The entries below contain a line with "structures can resonantly" and a line with "wave detectors, Brownian". Retype exactly everything from the first down to the second, both included, and nothing else.
======
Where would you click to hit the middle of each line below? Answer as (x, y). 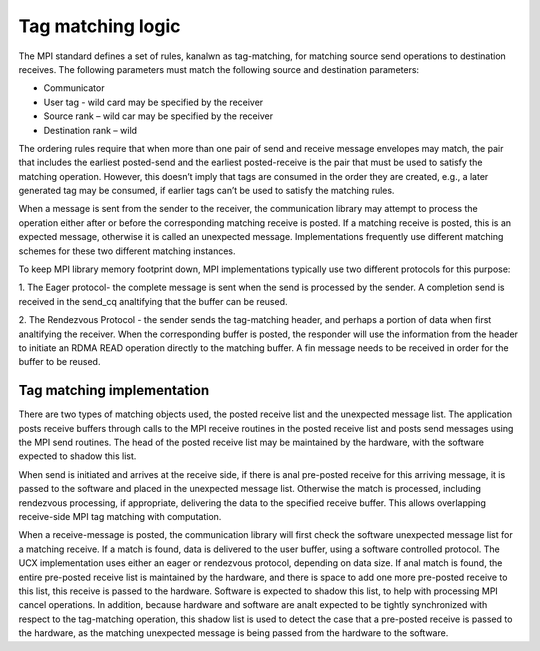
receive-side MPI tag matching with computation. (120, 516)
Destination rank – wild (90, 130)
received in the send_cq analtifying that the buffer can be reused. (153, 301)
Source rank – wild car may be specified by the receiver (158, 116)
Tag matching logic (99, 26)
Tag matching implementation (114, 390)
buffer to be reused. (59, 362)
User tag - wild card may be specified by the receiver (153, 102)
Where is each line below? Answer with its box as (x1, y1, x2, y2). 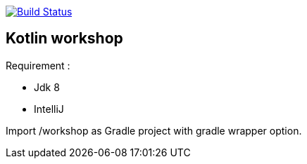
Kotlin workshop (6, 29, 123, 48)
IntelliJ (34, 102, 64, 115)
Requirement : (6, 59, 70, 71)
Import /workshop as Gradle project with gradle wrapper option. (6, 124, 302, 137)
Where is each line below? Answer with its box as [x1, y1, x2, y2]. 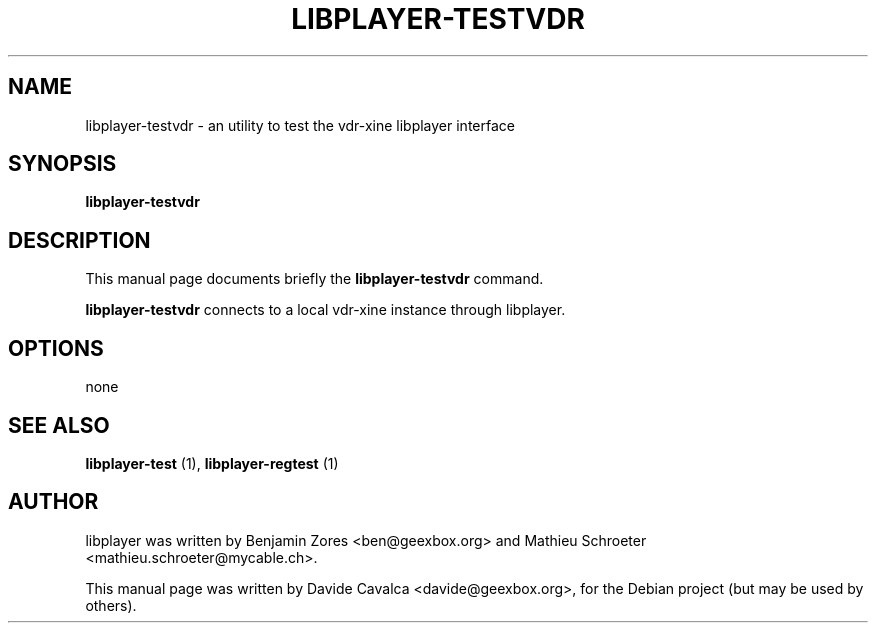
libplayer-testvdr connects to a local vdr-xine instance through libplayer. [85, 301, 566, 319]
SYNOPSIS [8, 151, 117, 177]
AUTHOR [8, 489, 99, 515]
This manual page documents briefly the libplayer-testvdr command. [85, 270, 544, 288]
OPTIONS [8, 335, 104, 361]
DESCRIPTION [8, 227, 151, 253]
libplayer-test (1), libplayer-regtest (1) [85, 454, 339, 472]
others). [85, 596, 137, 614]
======
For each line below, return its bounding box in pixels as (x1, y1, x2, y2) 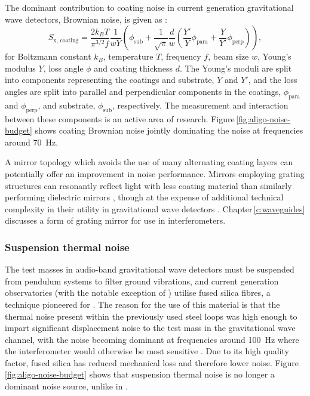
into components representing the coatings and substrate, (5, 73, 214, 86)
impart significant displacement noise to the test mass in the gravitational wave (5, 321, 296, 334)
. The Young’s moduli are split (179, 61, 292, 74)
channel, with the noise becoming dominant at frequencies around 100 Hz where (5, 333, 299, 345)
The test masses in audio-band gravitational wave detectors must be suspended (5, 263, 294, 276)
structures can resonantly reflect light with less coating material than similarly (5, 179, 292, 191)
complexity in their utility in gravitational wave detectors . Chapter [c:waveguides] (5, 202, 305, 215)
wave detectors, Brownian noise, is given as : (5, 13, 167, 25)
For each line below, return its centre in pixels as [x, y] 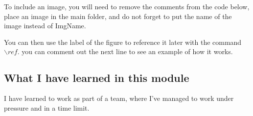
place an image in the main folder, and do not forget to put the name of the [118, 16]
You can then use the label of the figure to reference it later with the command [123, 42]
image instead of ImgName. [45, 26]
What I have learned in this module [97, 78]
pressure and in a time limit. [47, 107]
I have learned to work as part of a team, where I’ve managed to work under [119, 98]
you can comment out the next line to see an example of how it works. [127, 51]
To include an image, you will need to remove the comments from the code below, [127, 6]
======
◆ **EXERCISE SOLUTION**:
structures can resonantly reflect light with less coating material than similarly (5, 179, 292, 191)
complexity in their utility in gravitational wave detectors . Chapter [c:waveguides] (5, 202, 305, 215)
wave detectors, Brownian noise, is given as : (5, 13, 167, 25)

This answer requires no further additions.